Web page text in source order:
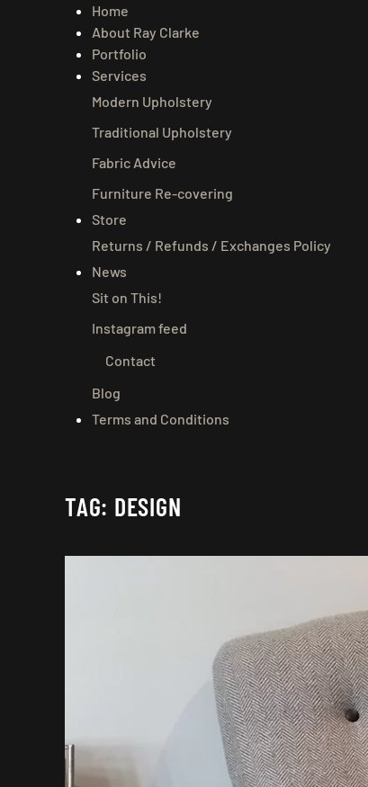
Home
About Ray Clarke
Portfolio
Services
Modern Upholstery
Traditional Upholstery
Fabric Advice
Furniture Re-covering
Store
Returns / Refunds / Exchanges Policy
News
Sit on This!
Instagram feed
Contact
Blog
Terms and Conditions
TAG: DESIGN
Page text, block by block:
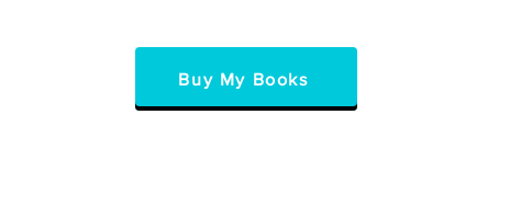
Buy My Books
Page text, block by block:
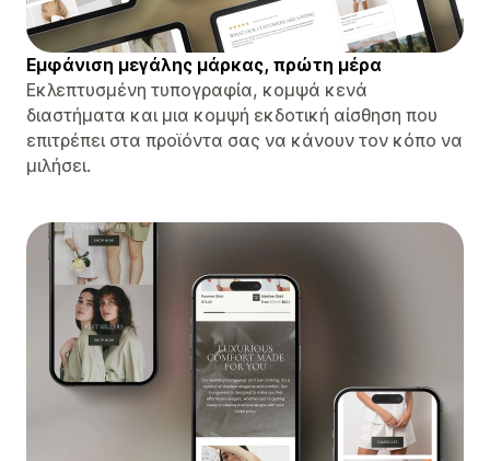
Εμφάνιση μεγάλης μάρκας, πρώτη μέρα
Εκλεπτυσμένη τυπογραφία, κομψά κενά
διαστήματα και μια κομψή εκδοτική αίσθηση που
επιτρέπει στα προϊόντα σας να κάνουν τον κόπο να
μιλήσει.
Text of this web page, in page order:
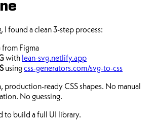
I found a clean 3-step process:
from Figma
with lean-svg.netlify.app
usingcss-generators.com/svg-to-css
production-ready CSS shapes. No manual
No guessing.
to build a full UI library.
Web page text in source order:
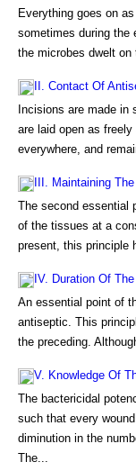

......

- [Requirement]: The answer must be the whole listing, word for word, with no pictures in it. Please write it out.

- [Reply to the task]:
Web page text in source order:
Home
About Ray Clarke
Portfolio
Services
Modern Upholstery
Traditional Upholstery
Fabric Advice
Furniture Re-covering
Store
Returns / Refunds / Exchanges Policy
News
Sit on This!
Instagram feed
Contact
Blog
Terms and Conditions
TAG: DESIGN
Page text, block by block:
Buy My Books
Page text, block by block:
Εμφάνιση μεγάλης μάρκας, πρώτη μέρα
Εκλεπτυσμένη τυπογραφία, κομψά κενά
διαστήματα και μια κομψή εκδοτική αίσθηση που
επιτρέπει στα προϊόντα σας να κάνουν τον κόπο να
μιλήσει.
Text of this web page, in page order:
I found a clean 3-step process:
from Figma
with lean-svg.netlify.app
usingcss-generators.com/svg-to-css
production-ready CSS shapes. No manual
No guessing.
to build a full UI library.
Web page text in source order:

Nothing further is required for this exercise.